— THE PROBLEM —
Could the data below be copied exactly, minus the pictures?

— RAW DATA —
• • • • • • •

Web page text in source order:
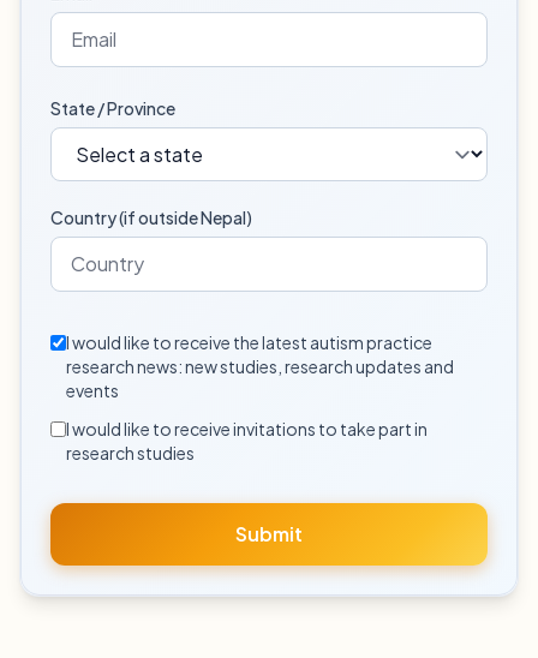
State / Province
Country (if outside Nepal)
I would like to receive the latest autism practice
research news: new studies, research updates and
events
I would like to receive invitations to take part in
research studies
Submit
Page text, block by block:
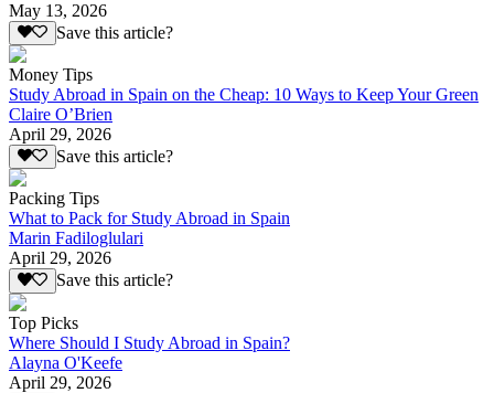
May 13, 2026
Save this article?
Money Tips
Study Abroad in Spain on the Cheap: 10 Ways to Keep Your Green
Claire O’Brien
April 29, 2026
Save this article?
Packing Tips
What to Pack for Study Abroad in Spain
Marin Fadiloglulari
April 29, 2026
Save this article?
Top Picks
Where Should I Study Abroad in Spain?
Alayna O'Keefe
April 29, 2026
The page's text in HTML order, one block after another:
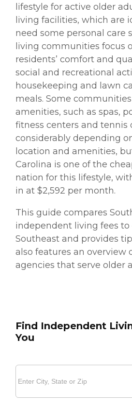
lifestyle for active older
living facilities, which are
need some personal care
living communities focus
residents’ comfort and
social and recreational
housekeeping and lawn
meals. Some
amenities, such as spas,
fitness centers and tennis
considerably depending
location and amenities,
Carolina is one of the
nation for this lifestyle,
in at $2,592 per month.
This guide compares
independent living fees
Southeast and provides
also features an overview
agencies that serve older
Find Independent
You
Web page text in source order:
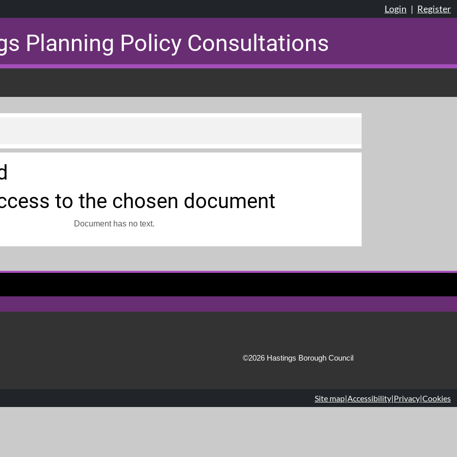
Login | Register
Planning Policy Consultations
to the chosen document
Document has no text.
©2026 Hastings Borough Council
Site map|Accessibility|Privacy|Cookies
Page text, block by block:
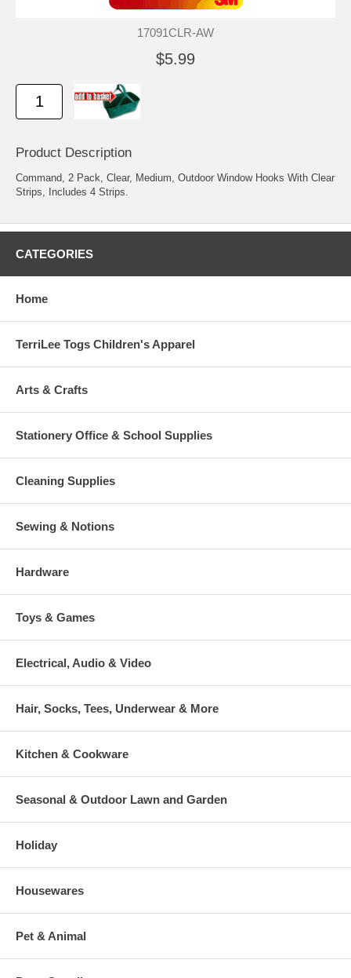
17091CLR-AW
$5.99
Product Description
Command, 2 Pack, Clear, Medium, Outdoor Window Hooks With Clear
Strips, Includes 4 Strips.
CATEGORIES
Home
TerriLee Togs Children's Apparel
Arts & Crafts
Stationery Office & School Supplies
Cleaning Supplies
Sewing & Notions
Hardware
Toys & Games
Electrical, Audio & Video
Hair, Socks, Tees, Underwear & More
Kitchen & Cookware
Seasonal & Outdoor Lawn and Garden
Holiday
Housewares
Pet & Animal
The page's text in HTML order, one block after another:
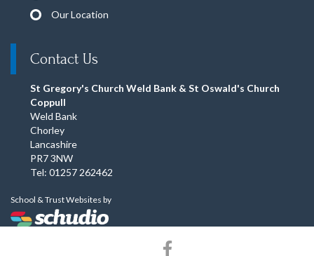
Our Location
Contact Us
St Gregory's Church Weld Bank & St Oswald's Church
Coppull
Weld Bank
Chorley
Lancashire
PR7 3NW
Tel: 01257 262462
School & Trust Websites by
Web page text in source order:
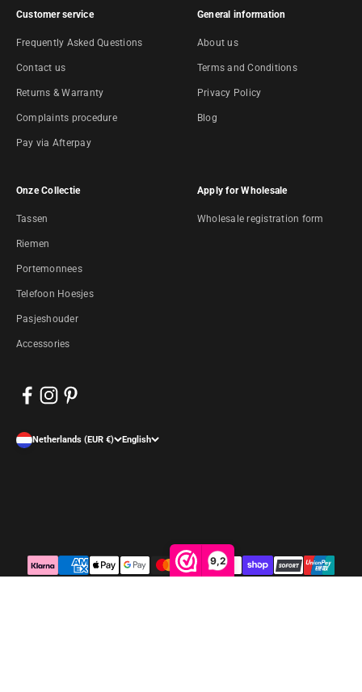
9,2
Customer service
Frequently Asked Questions
Contact us
Returns & Warranty
Complaints procedure
Pay via Afterpay
General information
About us
Terms and Conditions
Privacy Policy
Blog
Onze Collectie
Tassen
Riemen
Portemonnees
Telefoon Hoesjes
Pasjeshouder
Accessories
Apply for Wholesale
Wholesale registration form
Netherlands (EUR €) English
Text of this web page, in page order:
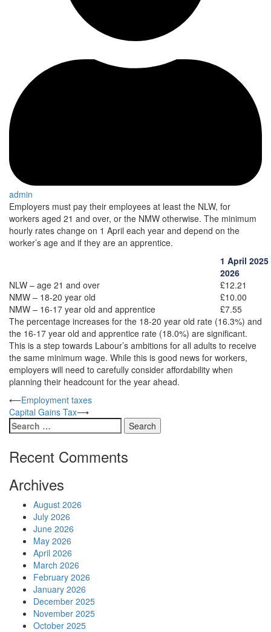
admin
Employers must pay their employees at least the NLW, for
workers aged 21 and over, or the NMW otherwise. The minimum
hourly rates change on 1 April each year and depend on the
worker’s age and if they are an apprentice.
1 April
2026
NLW – age 21 and over
£12.21
NMW – 18-20 year old
£10.00
NMW – 16-17 year old and apprentice
£7.55
The percentage increases for the 18-20 year old rate (16.3%) and
the 16-17 year old and apprentice rate (18.0%) are significant.
This is a step towards Labour’s ambitions for all adults to receive
the same minimum wage. While this is good news for workers,
employers will need to carefully consider affordability when
planning their headcount for the year ahead.
Post
navigation
⟵Employment taxes
Capital Gains Tax⟶
Search
for:
Recent Comments
Archives
August 2026
July 2026
June 2026
May 2026
April 2026
March 2026
February 2026
January 2026
December 2025
November 2025
October 2025
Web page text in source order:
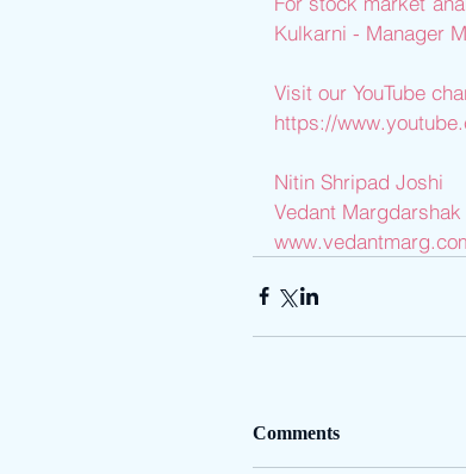
Kulkarni - Manager
Visit our YouTube
https://
Nitin Shripad Joshi
Vedant Margdarshak
Comments
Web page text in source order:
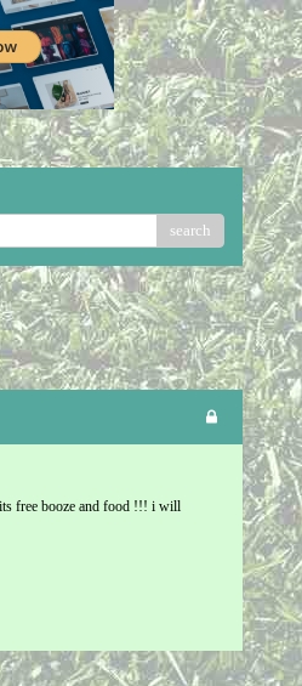
search
free booze and food !!! i will
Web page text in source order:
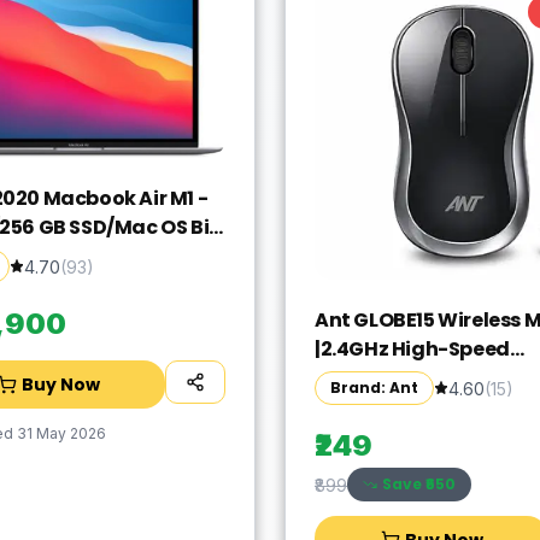
Macbook Air M1 -
GB SSD/Mac OS Big
A(13.3 Inch,
1.29 kg)
4.70(93)
Buy Now
31 May 2026
Ant GLOBE15 Wireless
|2.4GHz High-Speed
Connectivity |1200 DPI
Tracking |12M Battery
|10m Range USB Plug &
Lightweight Ergonomic
Design for
Brand: Ant 4.60(15)
₹249
₹899 Save ₹650
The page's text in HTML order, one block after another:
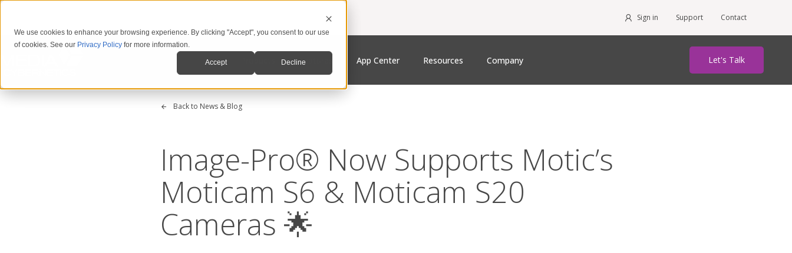
We use cookies to enhance your browsing experience. By clicking "Accept", you consent to our use
of cookies. See our Privacy Policy for more information.
Accept Decline
Sign in Support Contact
Features App Center Resources Company Let's Talk
Back to News & Blog
Image-Pro® Now Supports Motic’s
Moticam S6 & Moticam S20
Cameras 🌟
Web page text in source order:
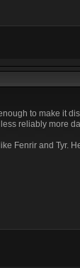
to make it
reliably more
Fenrir and Tyr.
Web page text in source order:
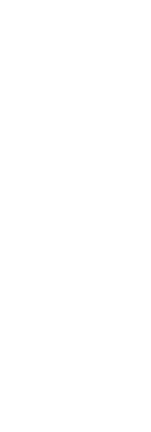
Since
specifically
and legal
According
presidential
Trump and
Moreover,
great
reflect white
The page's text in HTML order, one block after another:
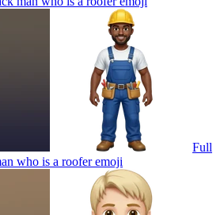
Full
who is a rooferemoji
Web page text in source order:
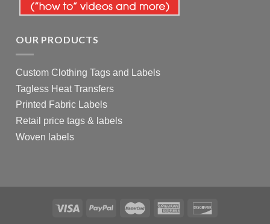
OUR PRODUCTS
Custom Clothing Tags and Labels
Tagless Heat Transfers
Printed Fabric Labels
Retail price tags & labels
Woven labels
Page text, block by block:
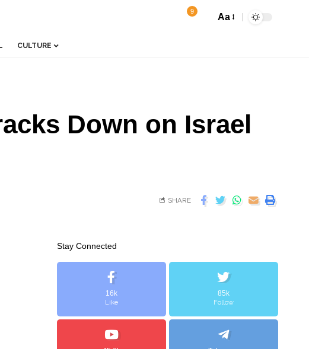
9
Aa
CULTURE
Down on Israel
SHARE
Stay Connected
16k
Like
85k
Follow
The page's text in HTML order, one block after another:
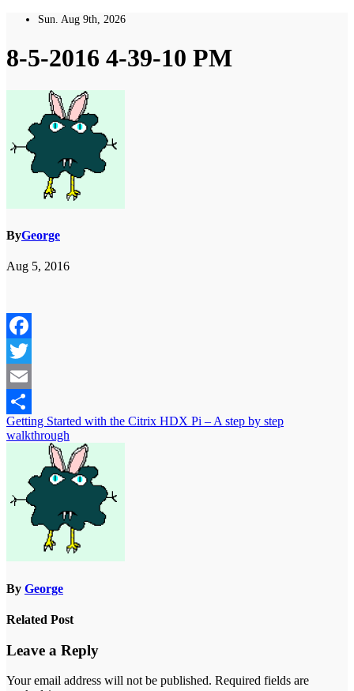
Skip
content
Sun. Aug 9th, 2026
8-5-2016 4-39-10 PM
ByGeorge
Aug 5, 2016
Facebook
Twitter
Email
Share
Post
navigation
Getting Started with the Citrix HDX Pi – A step by step
walkthrough
By George
Related Post
Leave a Reply
Your email address will not be published. Required fields are
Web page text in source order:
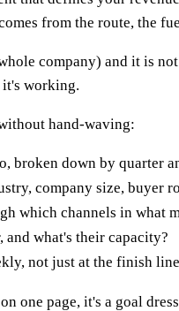
from the route, the
company) and it is
working.
hand-waving:
broken down by quarter
company size, buyer
which channels in what
and what's their capacity?
not just at the finish
one page, it's a goal
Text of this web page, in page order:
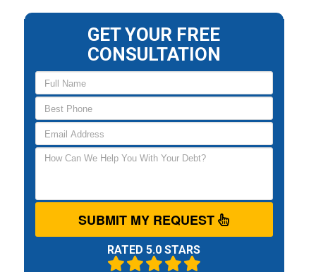
GET YOUR FREE
CONSULTATION
SUBMIT MY REQUEST
RATED 5.0 STARS
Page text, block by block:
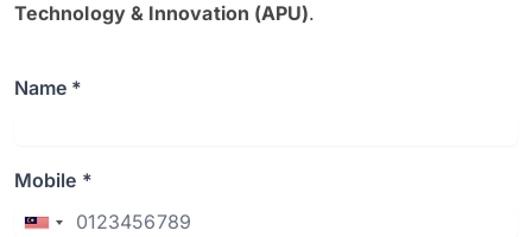
Technology & Innovation (APU).
Name *
Mobile *
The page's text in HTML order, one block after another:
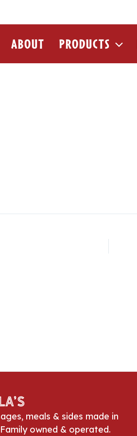
ABOUT PRODUCTS
meals & sides made in
owned & operated.
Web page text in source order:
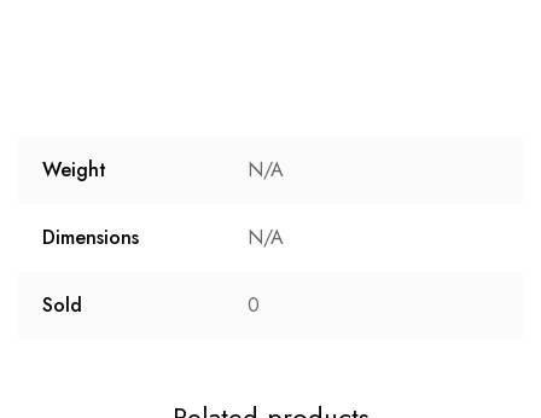
Weight N/A
Dimensions N/A
Sold 0
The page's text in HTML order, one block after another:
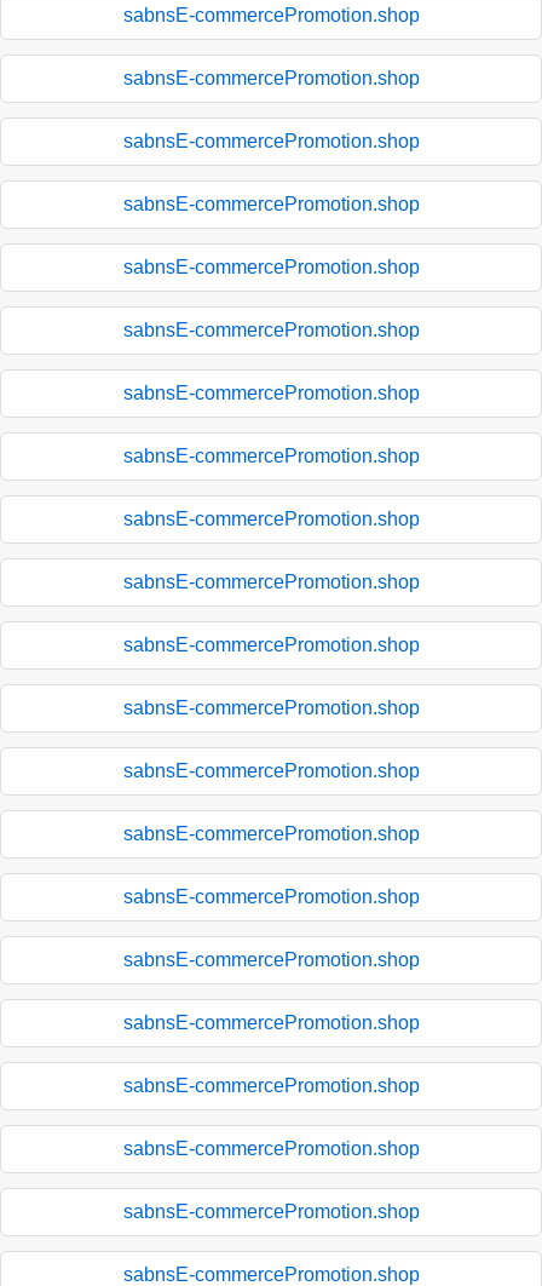
sabnsE-commercePromotion.shop
sabnsE-commercePromotion.shop
sabnsE-commercePromotion.shop
sabnsE-commercePromotion.shop
sabnsE-commercePromotion.shop
sabnsE-commercePromotion.shop
sabnsE-commercePromotion.shop
sabnsE-commercePromotion.shop
sabnsE-commercePromotion.shop
sabnsE-commercePromotion.shop
sabnsE-commercePromotion.shop
sabnsE-commercePromotion.shop
sabnsE-commercePromotion.shop
sabnsE-commercePromotion.shop
sabnsE-commercePromotion.shop
sabnsE-commercePromotion.shop
sabnsE-commercePromotion.shop
sabnsE-commercePromotion.shop
sabnsE-commercePromotion.shop
sabnsE-commercePromotion.shop
sabnsE-commercePromotion.shop
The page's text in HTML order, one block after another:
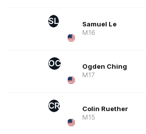
SL
Samuel Le
M16
OC
Ogden Ching
M17
CR
Colin Ruether
M15
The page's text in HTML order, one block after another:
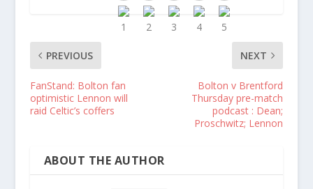
PREVIOUS
FanStand: Bolton fan
optimistic Lennon will
raid Celtic’s coffers
NEXT
Bolton v Brentford
Thursday pre-match
podcast : Dean;
Proschwitz; Lennon
ABOUT THE AUTHOR

• • • • • • •

— YOUR RESPONSE —
Web page text in source order:
State / Province
Country (if outside Nepal)
I would like to receive the latest autism practice
research news: new studies, research updates and
events
I would like to receive invitations to take part in
research studies
Submit
Page text, block by block:
May 13, 2026
Save this article?
Money Tips
Study Abroad in Spain on the Cheap: 10 Ways to Keep Your Green
Claire O’Brien
April 29, 2026
Save this article?
Packing Tips
What to Pack for Study Abroad in Spain
Marin Fadiloglulari
April 29, 2026
Save this article?
Top Picks
Where Should I Study Abroad in Spain?
Alayna O'Keefe
April 29, 2026
The page's text in HTML order, one block after another:
lifestyle for active older
living facilities, which are
need some personal care
living communities focus
residents’ comfort and
social and recreational
housekeeping and lawn
meals. Some
amenities, such as spas,
fitness centers and tennis
considerably depending
location and amenities,
Carolina is one of the
nation for this lifestyle,
in at $2,592 per month.
This guide compares
independent living fees
Southeast and provides
also features an overview
agencies that serve older
Find Independent
You
Web page text in source order:
Login | Register
Planning Policy Consultations
to the chosen document
Document has no text.
©2026 Hastings Borough Council
Site map|Accessibility|Privacy|Cookies
Page text, block by block:
17091CLR-AW
$5.99
Product Description
Command, 2 Pack, Clear, Medium, Outdoor Window Hooks With Clear
Strips, Includes 4 Strips.
CATEGORIES
Home
TerriLee Togs Children's Apparel
Arts & Crafts
Stationery Office & School Supplies
Cleaning Supplies
Sewing & Notions
Hardware
Toys & Games
Electrical, Audio & Video
Hair, Socks, Tees, Underwear & More
Kitchen & Cookware
Seasonal & Outdoor Lawn and Garden
Holiday
Housewares
Pet & Animal
The page's text in HTML order, one block after another:
Our Location
Contact Us
St Gregory's Church Weld Bank & St Oswald's Church
Coppull
Weld Bank
Chorley
Lancashire
PR7 3NW
Tel: 01257 262462
School & Trust Websites by
Web page text in source order:
9,2
Customer service
Frequently Asked Questions
Contact us
Returns & Warranty
Complaints procedure
Pay via Afterpay
General information
About us
Terms and Conditions
Privacy Policy
Blog
Onze Collectie
Tassen
Riemen
Portemonnees
Telefoon Hoesjes
Pasjeshouder
Accessories
Apply for Wholesale
Wholesale registration form
Netherlands (EUR €) English
Text of this web page, in page order:
admin
Employers must pay their employees at least the NLW, for
workers aged 21 and over, or the NMW otherwise. The minimum
hourly rates change on 1 April each year and depend on the
worker’s age and if they are an apprentice.
1 April
2026
NLW – age 21 and over
£12.21
NMW – 18-20 year old
£10.00
NMW – 16-17 year old and apprentice
£7.55
The percentage increases for the 18-20 year old rate (16.3%) and
the 16-17 year old and apprentice rate (18.0%) are significant.
This is a step towards Labour’s ambitions for all adults to receive
the same minimum wage. While this is good news for workers,
employers will need to carefully consider affordability when
planning their headcount for the year ahead.
Post
navigation
⟵Employment taxes
Capital Gains Tax⟶
Search
for:
Recent Comments
Archives
August 2026
July 2026
June 2026
May 2026
April 2026
March 2026
February 2026
January 2026
December 2025
November 2025
October 2025
Web page text in source order:
Kulkarni - Manager
Visit our YouTube
https://
Nitin Shripad Joshi
Vedant Margdarshak
Comments
Web page text in source order:
search
free booze and food !!! i will
Web page text in source order:
Macbook Air M1 -
GB SSD/Mac OS Big
A(13.3 Inch,
1.29 kg)
4.70(93)
Buy Now
31 May 2026
Ant GLOBE15 Wireless
|2.4GHz High-Speed
Connectivity |1200 DPI
Tracking |12M Battery
|10m Range USB Plug &
Lightweight Ergonomic
Design for
Brand: Ant 4.60(15)
₹249
₹899 Save ₹650
The page's text in HTML order, one block after another:
We use cookies to enhance your browsing experience. By clicking "Accept", you consent to our use
of cookies. See our Privacy Policy for more information.
Accept Decline
Sign in Support Contact
Features App Center Resources Company Let's Talk
Back to News & Blog
Image-Pro® Now Supports Motic’s
Moticam S6 & Moticam S20
Cameras 🌟
Web page text in source order:
to make it
reliably more
Fenrir and Tyr.
Web page text in source order:
Since
specifically
and legal
According
presidential
Trump and
Moreover,
great
reflect white
The page's text in HTML order, one block after another:
Full
who is a rooferemoji
Web page text in source order:
OUR PRODUCTS
Custom Clothing Tags and Labels
Tagless Heat Transfers
Printed Fabric Labels
Retail price tags & labels
Woven labels
Page text, block by block:
9
Aa
CULTURE
Down on Israel
SHARE
Stay Connected
16k
Like
85k
Follow
The page's text in HTML order, one block after another:
Skip
content
Sun. Aug 9th, 2026
8-5-2016 4-39-10 PM
ByGeorge
Aug 5, 2016
Facebook
Twitter
Email
Share
Post
navigation
Getting Started with the Citrix HDX Pi – A step by step
walkthrough
By George
Related Post
Leave a Reply
Your email address will not be published. Required fields are
Web page text in source order:
from the route, the
company) and it is
working.
hand-waving:
broken down by quarter
company size, buyer
which channels in what
and what's their capacity?
not just at the finish
one page, it's a goal
Text of this web page, in page order:
GET YOUR FREE
CONSULTATION
SUBMIT MY REQUEST
RATED 5.0 STARS
Page text, block by block:
Technology & Innovation (APU).
Name *
Mobile *
The page's text in HTML order, one block after another:
ABOUT PRODUCTS
meals & sides made in
owned & operated.
Web page text in source order:
Weight N/A
Dimensions N/A
Sold 0
The page's text in HTML order, one block after another:
sabnsE-commercePromotion.shop
sabnsE-commercePromotion.shop
sabnsE-commercePromotion.shop
sabnsE-commercePromotion.shop
sabnsE-commercePromotion.shop
sabnsE-commercePromotion.shop
sabnsE-commercePromotion.shop
sabnsE-commercePromotion.shop
sabnsE-commercePromotion.shop
sabnsE-commercePromotion.shop
sabnsE-commercePromotion.shop
sabnsE-commercePromotion.shop
sabnsE-commercePromotion.shop
sabnsE-commercePromotion.shop
sabnsE-commercePromotion.shop
sabnsE-commercePromotion.shop
sabnsE-commercePromotion.shop
sabnsE-commercePromotion.shop
sabnsE-commercePromotion.shop
sabnsE-commercePromotion.shop
sabnsE-commercePromotion.shop
The page's text in HTML order, one block after another:
SL
Samuel Le
M16
OC
Ogden Ching
M17
CR
Colin Ruether
M15
The page's text in HTML order, one block after another:
PREVIOUS
FanStand: Bolton fan
optimistic Lennon will
raid Celtic’s coffers
NEXT
Bolton v Brentford
Thursday pre-match
podcast : Dean;
Proschwitz; Lennon
ABOUT THE AUTHOR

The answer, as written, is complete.